Considering the aggregate of all models, we can see that sampling does not have much of an effect on accuracy,with a barely 1% difference.

However especially over sampling and SMOTE increase the recall considerably with over a 6% increase with SMOTE.

But we have to keep in mind that precision is effected significantly as we upscale with a reduction of more than 3-4%, this might not be important, for example a cancer prediction will depend on recall. however its important in applications such as youtube recommendations,etc. 

## Let's look at how it affects weak models

In [None]:
samplingdf[samplingdf.Model=="Logistic Regression"]

In [None]:
sns.barplot(data=samplingdf[samplingdf.Model=="Logistic Regression"],x="Sampling",y="Accuracy")

There doesn't seem to be much affect on accuracy with a 1%-2% increase due to oversampling, I would not consider this significant.

In [None]:
sns.barplot(data=samplingdf[samplingdf.Model=="Logistic Regression"],x="Sampling",y="Recall")

Recall has increased immensly due to sampling with fair 40-45% increase, any sampling definately increases Recall.
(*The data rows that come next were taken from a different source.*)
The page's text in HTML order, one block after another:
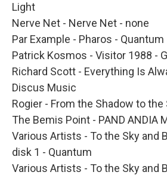
Light
Nerve Net - Nerve Net - none
Par Example - Pharos - Quantum
Patrick Kosmos - Visitor 1988 -
Richard Scott - Everything Is
Discus Music
Rogier - From the Shadow to the
The Bemis Point - PAND ANDIA
Various Artists - To the Sky and
disk 1 - Quantum
Various Artists - To the Sky and
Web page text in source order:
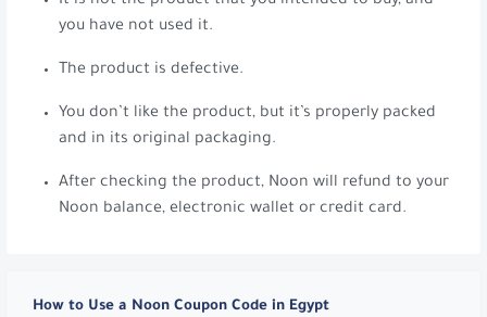
you have not used it.
The product is defective.
You don’t like the product, but it’s properly packed
and in its original packaging.
After checking the product, Noon will refund to your
Noon balance, electronic wallet or credit card.
How to Use a Noon Coupon Code in Egypt
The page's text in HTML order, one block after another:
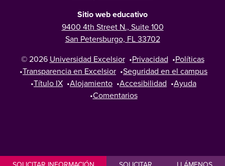
Sitio web educativo
9400 4th Street N., Suite 100
San Petersburgo, FL 33702
© 2026 Universidad Excelsior •Privacidad •Políticas
•Transparencia en Excelsior •Seguridad en el campus
•Título IX •Alojamiento •Accesibilidad •Ayuda
•Comentarios
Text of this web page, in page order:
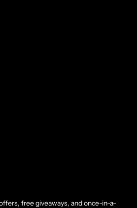
free giveaways, and once-in-a-
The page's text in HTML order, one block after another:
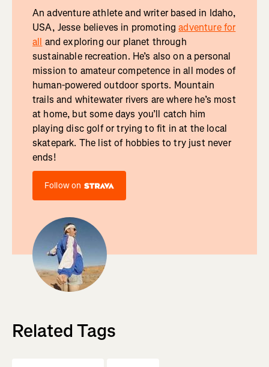
An adventure athlete and writer based in Idaho,
USA, Jesse believes in promotingadventure for
all and exploring our planet through
sustainable recreation. He’s also on a personal
mission to amateur competence in all modes of
human-powered outdoor sports. Mountain
trails and whitewater rivers are where he’s most
at home, but some days you’ll catch him
playing disc golf or trying to fit in at the local
skatepark. The list of hobbies to try just never
ends!
Follow on
Related Tags

Over sampling and Under sampling seem to be giving the same recall 

In [None]:
sns.barplot(data=samplingdf[samplingdf.Model=="Logistic Regression"],x="Sampling",y="Precision")
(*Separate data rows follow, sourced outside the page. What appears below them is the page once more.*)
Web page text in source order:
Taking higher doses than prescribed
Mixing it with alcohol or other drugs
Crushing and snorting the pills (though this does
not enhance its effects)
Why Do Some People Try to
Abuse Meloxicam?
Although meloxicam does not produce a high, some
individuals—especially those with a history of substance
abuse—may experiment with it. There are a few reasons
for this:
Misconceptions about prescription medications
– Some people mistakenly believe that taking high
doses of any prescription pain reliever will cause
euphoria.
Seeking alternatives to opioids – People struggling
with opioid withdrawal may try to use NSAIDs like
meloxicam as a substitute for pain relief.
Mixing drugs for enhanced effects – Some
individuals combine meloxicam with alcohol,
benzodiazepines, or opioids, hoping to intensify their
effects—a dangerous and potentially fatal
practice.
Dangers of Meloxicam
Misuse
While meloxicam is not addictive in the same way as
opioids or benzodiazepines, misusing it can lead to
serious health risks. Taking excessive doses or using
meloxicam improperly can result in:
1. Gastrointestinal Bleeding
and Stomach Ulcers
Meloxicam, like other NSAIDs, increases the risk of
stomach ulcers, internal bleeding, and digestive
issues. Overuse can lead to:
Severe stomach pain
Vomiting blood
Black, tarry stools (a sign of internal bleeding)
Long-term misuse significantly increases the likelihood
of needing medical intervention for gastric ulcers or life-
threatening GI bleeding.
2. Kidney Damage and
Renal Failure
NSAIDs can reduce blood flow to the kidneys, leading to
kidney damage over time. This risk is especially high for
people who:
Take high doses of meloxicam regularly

Precision has taken a hit with 10-12% decrease due to sampling.

## How about Strong Models?

In [None]:
samplingdf[samplingdf.Model=="XGBoost"]

In [None]:
sns.barplot(data=samplingdf[samplingdf.Model=="XGBoost"],x="Sampling",y="Accuracy")

In [None]:
sns.barplot(data=samplingdf[samplingdf.Model=="XGBoost"],x="Sampling",y="Recall")

In [None]:
sns.barplot(data=samplingdf[samplingdf.Model=="XGBoost"],x="Sampling",y="Precision")
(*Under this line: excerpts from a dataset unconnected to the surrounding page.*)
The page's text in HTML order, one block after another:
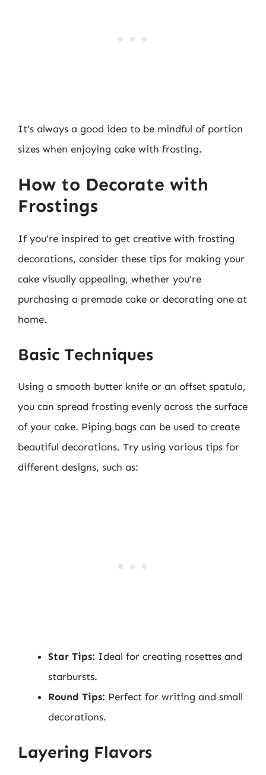
It’s always a good idea to be mindful of portion
sizes when enjoying cake with frosting.
How to Decorate with
Frostings
If you’re inspired to get creative with frosting
decorations, consider these tips for making your
cake visually appealing, whether you’re
purchasing a premade cake or decorating one at
home.
Basic Techniques
Using a smooth butter knife or an offset spatula,
you can spread frosting evenly across the surface
of your cake. Piping bags can be used to create
beautiful decorations. Try using various tips for
different designs, such as:
Star Tips: Ideal for creating rosettes and
starbursts.
Round Tips: Perfect for writing and small
decorations.
Layering Flavors

From the above charts we see that for strong models:
* Accuracy increases but barely and only when using SMOTE
* Recall increases significantly,especially when using SMOTE
* Precision decreases especially when under sampling, but the decrease is insignificant when using SMOTE

# Conclusion

### From all the above I have come to a conclusion that sampling is extremely effective in increasing Recall, which is the popular metric among others. However, when precision is involved, the safest bet is not indulge in any Sampling. 

### I believe that the best sampling to use in any circumstance is SMOTE since its has the highest increase in recall in most cases and lowest decrease in precision.